- Education: University of Cambridge
- Known for: Arithmetic combinatorics
- Awards: European Prize in Combinatorics (2013) Whitehead Prize (2013) EMS Prize (2012) Adams Prize (2011) Royal Society University Research Fellowship
- Scientific career
- Fields: Mathematics
- Workplaces: University of Oxford
- Thesis: Topics in arithmetic combinatorics (2007)
- Doctoral advisor: Timothy Gowers
- Other academic advisors: Ben Green
- Website: people.maths.ox.ac.uk/sanders

= Tom Sanders (mathematician) =

British mathematician

Tom Sanders is an English mathematician, working on problems in additive combinatorics at the interface of harmonic analysis and analytic number theory.

==Education==
Sanders studied mathematics at the University of Cambridge, where he was awarded a PhD in 2007 for research on arithmetic combinatorics supervised by Timothy Gowers.

==Career and research==
He held a Junior Research Fellowship at Christ's College, Cambridge from 2006 until 2011, in addition to visiting fellowships at the Institute for Advanced Study in 2007, the MSRI in 2008, and the Mittag-Leffler Institute in 2009. Since 2011, he has held a Royal Society University Research Fellowship (URF) at the University of Oxford, where he is also a senior research fellow at the Mathematical Institute, and a Tutorial Fellow at St Hugh's College, Oxford.

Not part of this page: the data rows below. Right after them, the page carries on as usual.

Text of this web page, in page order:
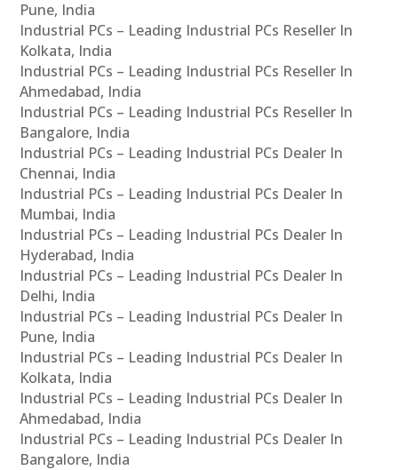
Pune, India
Industrial PCs – Leading Industrial PCs Reseller In
Kolkata, India
Industrial PCs – Leading Industrial PCs Reseller In
Ahmedabad, India
Industrial PCs – Leading Industrial PCs Reseller In
Bangalore, India
Industrial PCs – Leading Industrial PCs Dealer In
Chennai, India
Industrial PCs – Leading Industrial PCs Dealer In
Mumbai, India
Industrial PCs – Leading Industrial PCs Dealer In
Hyderabad, India
Industrial PCs – Leading Industrial PCs Dealer In
Delhi, India
Industrial PCs – Leading Industrial PCs Dealer In
Pune, India
Industrial PCs – Leading Industrial PCs Dealer In
Kolkata, India
Industrial PCs – Leading Industrial PCs Dealer In
Ahmedabad, India
Industrial PCs – Leading Industrial PCs Dealer In
Bangalore, India
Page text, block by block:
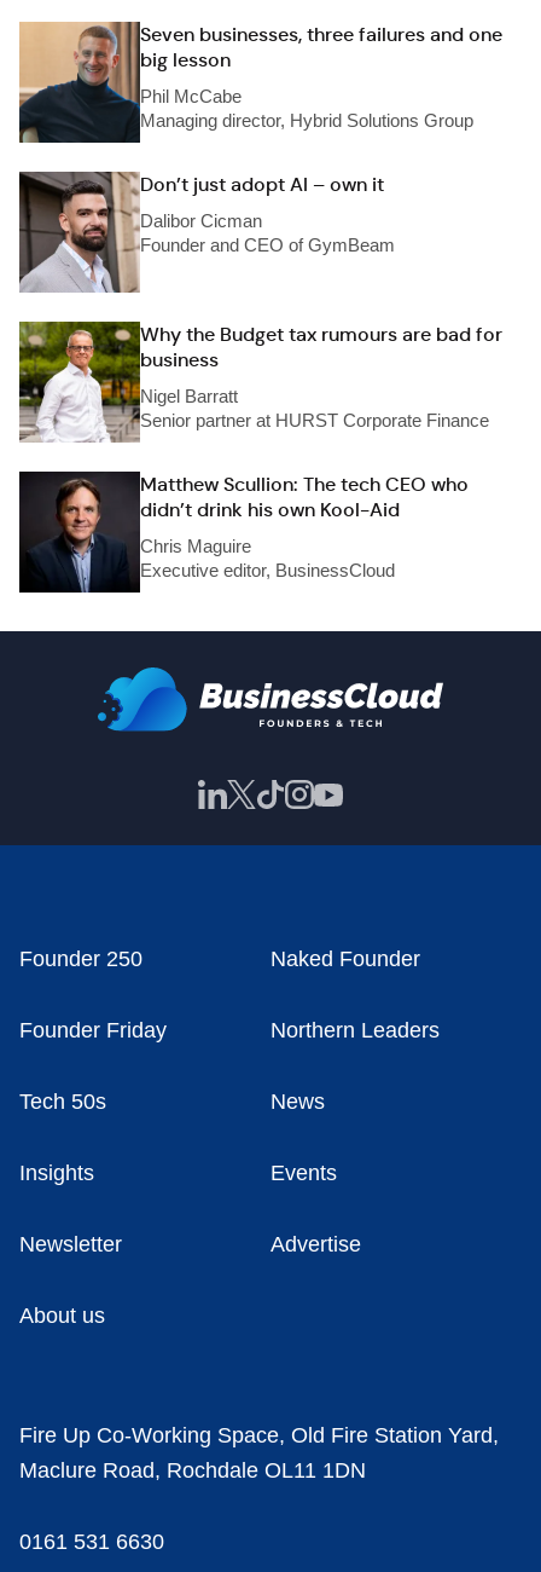
Seven businesses, three failures and one
big lesson
Phil McCabe
Managing director, Hybrid Solutions Group
Don’t just adopt AI – own it
Dalibor Cicman
Founder and CEO of GymBeam
Why the Budget tax rumours are bad for
business
Nigel Barratt
Senior partner at HURST Corporate Finance
Matthew Scullion: The tech CEO who
didn’t drink his own Kool-Aid
Chris Maguire
Executive editor, BusinessCloud
Founder 250 Naked Founder
Founder Friday Northern Leaders
Tech 50s News
Insights Events
Newsletter Advertise
About us
Fire Up Co-Working Space, Old Fire Station Yard,
Maclure Road, Rochdale OL11 1DN
0161 531 6630
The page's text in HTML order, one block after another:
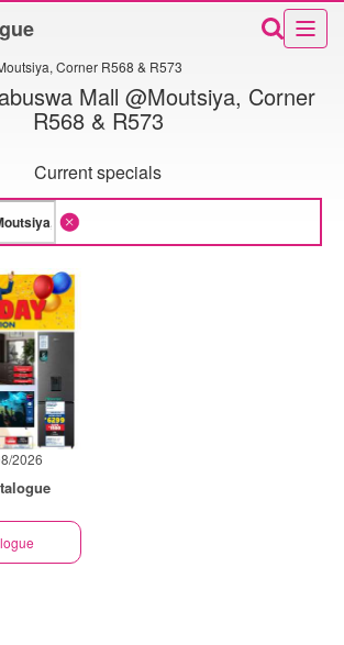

Among other results, he has improved the theorem of Klaus Friedrich Roth on three-term arithmetic progressions, coming close to breaking the so-called logarithmic barrier. More precisely, he has shown that any subset of {1, 2, ..., N} of maximal cardinality containing no non-trivial three-term arithmetic progression is of size $O\!\left(\frac{N (\log \log N)^5}{\log N}\right)\;\!\!\!.$

===Awards and honours===
In February 2011, he was awarded the Adams Prize (jointly with Harald Helfgott) for having "employed deep harmonic analysis to understand arithmetic progressions and answer long-standing conjectures in number theory". In July 2012, he was awarded a Prize of the European Mathematical Society for his "fundamental results in additive combinatorics and harmonic analysis, which combine in a masterful way deep known techniques with the invention of new methods to achieve spectacular results." In July 2013, he was awarded the Whitehead Prize of the London Mathematical Society for his "spectacular results in additive combinatorics and related areas", in particular "for his paper obtaining the best known upper bounds for sets of integers containing no 3-term arithmetic progressions, for his work dramatically improving bounds connected with Freiman's theorem on sets with small doubling, and for other results in additive combinatorics and harmonic analysis." In September 2013, he was awarded the European Prize in Combinatorics.